I recently had this post, where I was assisted in making a big matrix from two smaller matrices. The resulting matrix is correct and creating the multplied numpy array takes < 10min., however printing to a file takes a very long time (>7hrs). The final matrix is 108887x55482, with the file size being 12Gb when complete.

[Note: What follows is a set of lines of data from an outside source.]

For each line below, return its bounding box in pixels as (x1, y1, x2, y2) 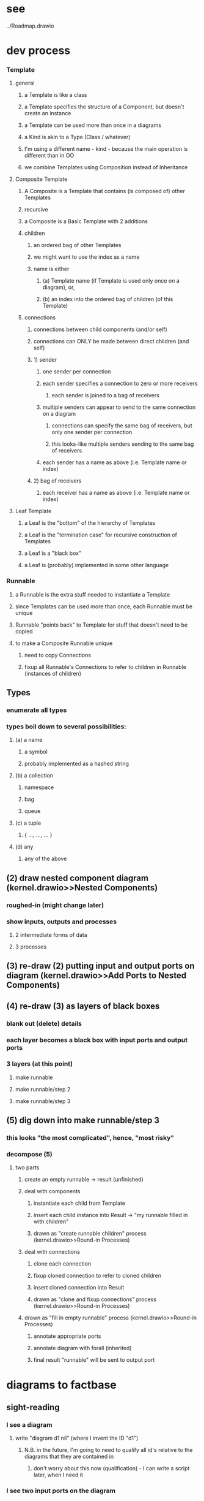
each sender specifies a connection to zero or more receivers (42, 380, 198, 388)
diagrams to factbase (6, 1378, 117, 1392)
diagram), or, (42, 284, 75, 291)
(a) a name (15, 736, 43, 744)
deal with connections (24, 1248, 81, 1256)
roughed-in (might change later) (6, 901, 104, 909)
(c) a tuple (15, 819, 42, 827)
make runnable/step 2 (15, 1085, 71, 1093)
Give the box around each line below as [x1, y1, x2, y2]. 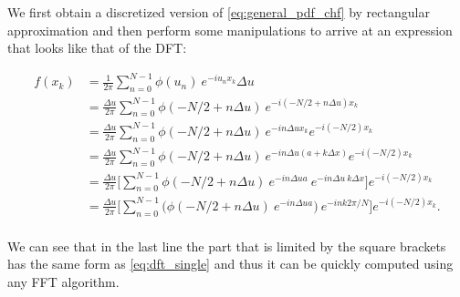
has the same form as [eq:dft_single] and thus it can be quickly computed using [7, 254, 454, 273]
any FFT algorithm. [7, 271, 120, 291]
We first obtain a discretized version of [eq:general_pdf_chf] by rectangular [7, 3, 430, 21]
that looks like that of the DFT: [7, 38, 187, 57]
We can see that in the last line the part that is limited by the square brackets [7, 236, 446, 255]
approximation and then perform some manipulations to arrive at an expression [7, 20, 453, 39]
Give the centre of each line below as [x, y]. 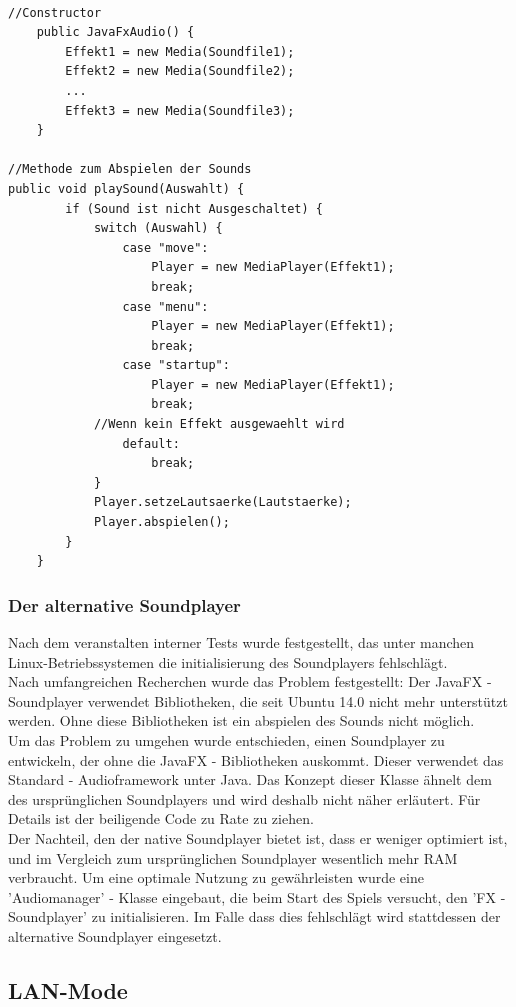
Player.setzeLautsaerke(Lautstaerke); [222, 502]
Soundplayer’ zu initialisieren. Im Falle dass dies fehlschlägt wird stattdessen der [254, 916]
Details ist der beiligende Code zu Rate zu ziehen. [161, 818]
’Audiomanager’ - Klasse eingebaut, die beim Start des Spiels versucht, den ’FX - [257, 896]
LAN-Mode [68, 989]
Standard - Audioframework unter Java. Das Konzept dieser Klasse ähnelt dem [250, 779]
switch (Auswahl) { [158, 228]
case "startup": [176, 365]
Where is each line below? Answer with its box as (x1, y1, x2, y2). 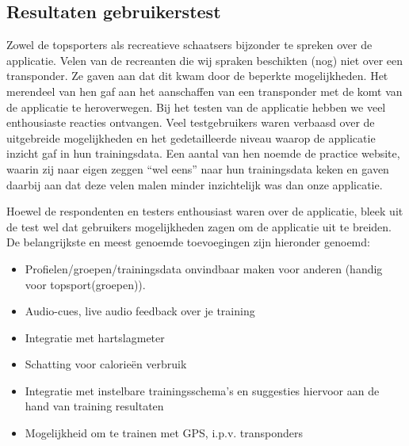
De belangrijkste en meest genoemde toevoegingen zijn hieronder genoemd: (6, 234, 370, 250)
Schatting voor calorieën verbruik (25, 356, 187, 372)
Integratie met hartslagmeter (25, 329, 165, 345)
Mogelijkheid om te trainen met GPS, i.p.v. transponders (25, 425, 304, 441)
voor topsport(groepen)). (25, 276, 146, 292)
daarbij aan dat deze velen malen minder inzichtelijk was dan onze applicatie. (6, 176, 383, 193)
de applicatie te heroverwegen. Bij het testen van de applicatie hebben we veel (6, 98, 386, 115)
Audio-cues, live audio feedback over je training (25, 303, 255, 319)

Can anyone assist with the following code to print the 'newmat' to an output file as tab delimited? I need the mat2 ids as the column headers, and the mat1 ids as row[0].
#!/usr/bin/env python
import numpy as np
print '\n######################################################################################'
print 'Generating matrix.'
print '########################################################################################\n'
print "Opening files, creating lists of lists for numpy arrays.."
def open_files(file):
with open(file, 'r') as f:
ids = []
vals = []
next(f)
for line in f:
ids.append(line.strip().split('\t')[0])
vals.append(line.strip().split('\t')[1:])
print len(ids)
print len(vals)
return ids, vals
mat1ids, mat1vals = open_files('matrix1.txt')

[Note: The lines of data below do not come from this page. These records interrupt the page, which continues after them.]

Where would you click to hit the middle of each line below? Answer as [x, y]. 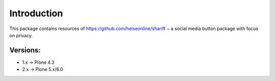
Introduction [36, 13]
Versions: [25, 50]
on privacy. [21, 35]
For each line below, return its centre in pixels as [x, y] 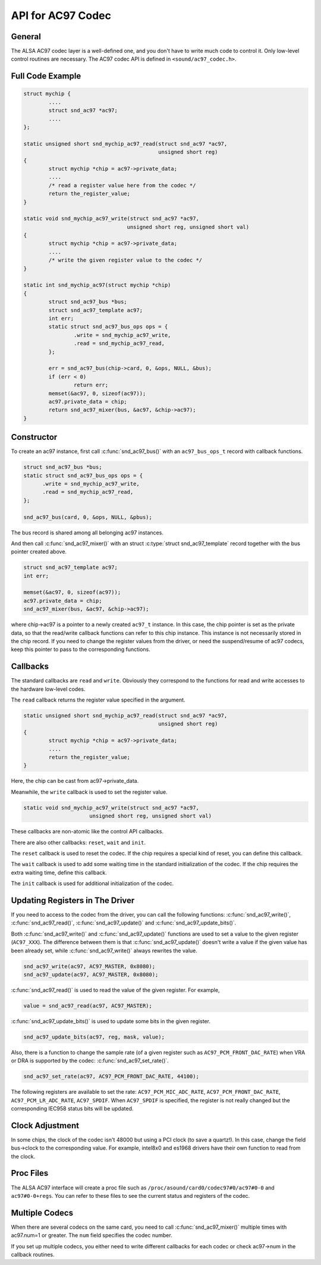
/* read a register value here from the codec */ [122, 185]
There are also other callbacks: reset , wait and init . [78, 842]
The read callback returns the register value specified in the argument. [98, 700]
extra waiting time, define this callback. [59, 872]
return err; [91, 385]
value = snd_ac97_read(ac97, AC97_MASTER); [88, 1006]
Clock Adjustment [45, 1126]
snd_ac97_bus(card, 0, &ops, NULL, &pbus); [88, 517]
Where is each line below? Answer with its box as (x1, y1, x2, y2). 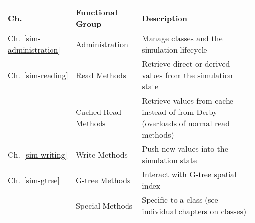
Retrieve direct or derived (142, 58, 230, 69)
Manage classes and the (142, 32, 223, 44)
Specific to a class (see (142, 194, 218, 205)
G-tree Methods (76, 174, 130, 186)
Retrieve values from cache (142, 95, 233, 106)
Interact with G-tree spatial (142, 168, 237, 180)
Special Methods (76, 199, 133, 211)
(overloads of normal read (142, 117, 230, 129)
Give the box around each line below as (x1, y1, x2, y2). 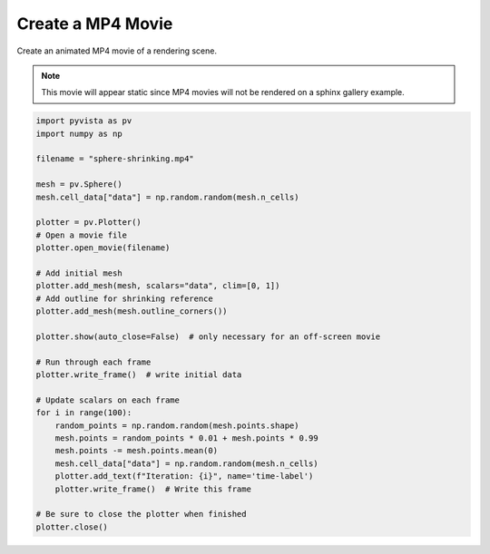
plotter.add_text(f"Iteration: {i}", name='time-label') (54, 471, 314, 481)
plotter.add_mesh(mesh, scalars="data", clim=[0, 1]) (35, 281, 280, 291)
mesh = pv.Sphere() (35, 180, 122, 190)
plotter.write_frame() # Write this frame (54, 483, 251, 494)
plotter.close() (35, 521, 109, 532)
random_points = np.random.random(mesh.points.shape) (54, 420, 299, 431)
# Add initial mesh (35, 268, 122, 278)
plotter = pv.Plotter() (35, 218, 142, 228)
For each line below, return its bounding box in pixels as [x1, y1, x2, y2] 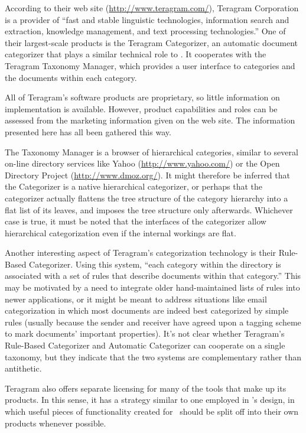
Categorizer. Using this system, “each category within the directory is [29, 258, 281, 270]
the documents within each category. [5, 71, 137, 83]
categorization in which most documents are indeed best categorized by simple [5, 304, 289, 317]
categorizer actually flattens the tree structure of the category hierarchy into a [5, 191, 288, 204]
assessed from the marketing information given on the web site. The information [5, 114, 295, 126]
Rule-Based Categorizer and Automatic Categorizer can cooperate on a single [5, 339, 285, 351]
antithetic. [5, 362, 42, 375]
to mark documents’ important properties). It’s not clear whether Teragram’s [5, 327, 285, 340]
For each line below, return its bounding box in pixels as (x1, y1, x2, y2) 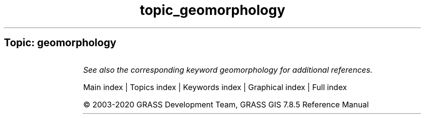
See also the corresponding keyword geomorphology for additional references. (83, 65, 373, 75)
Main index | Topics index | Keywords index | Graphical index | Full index (83, 82, 347, 92)
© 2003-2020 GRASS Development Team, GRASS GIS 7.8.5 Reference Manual (83, 99, 369, 109)
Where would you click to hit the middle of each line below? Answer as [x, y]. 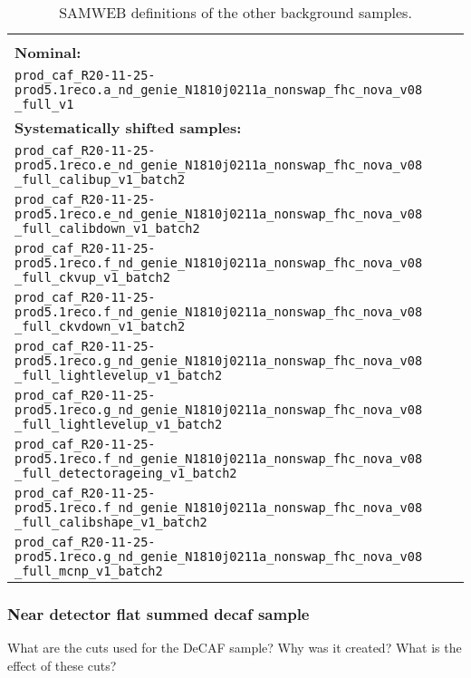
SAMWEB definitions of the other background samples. [235, 12]
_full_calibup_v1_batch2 [100, 179]
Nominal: [48, 52]
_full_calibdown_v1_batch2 [107, 228]
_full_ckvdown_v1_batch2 [100, 326]
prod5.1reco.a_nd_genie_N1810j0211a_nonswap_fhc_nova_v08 [219, 90]
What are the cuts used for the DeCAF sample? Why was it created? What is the [235, 648]
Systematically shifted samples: [128, 127]

mat1ids, mat1vals = open_files('matrix2.txt')
print 'Total Mat1: ' + str(len(mat1ids))
print 'Total Mat2: ' + str(len(mat2ids)), '\n'
print 'Generating arrays..'
mh = np.int8(mat1vals)
mk = np.int8(mat2vals)
print 'Generating new matrix..'
newmat = mh.dot(mk.T)
print len(newmat)
print 'Printing results to outfile..'
with open('test_numpy_matrix.txt', 'w') as out:
print >> out, '\t', '\t'.join(mat2ids)
for i in range(len(mat1ids)):
print >> out, mat1ids[i], '\t', '\t'.join(str(x) for x in new[i])
print '\n######################################################################################'
print 'Matrix complete.'
print '########################################################################################\n'
Update np.savetxt is taking just as long as looping through each element in the array. I can put the mat2 ids as column headers with np.savetxt, but not add mat1 ids as row[0] in final matrix.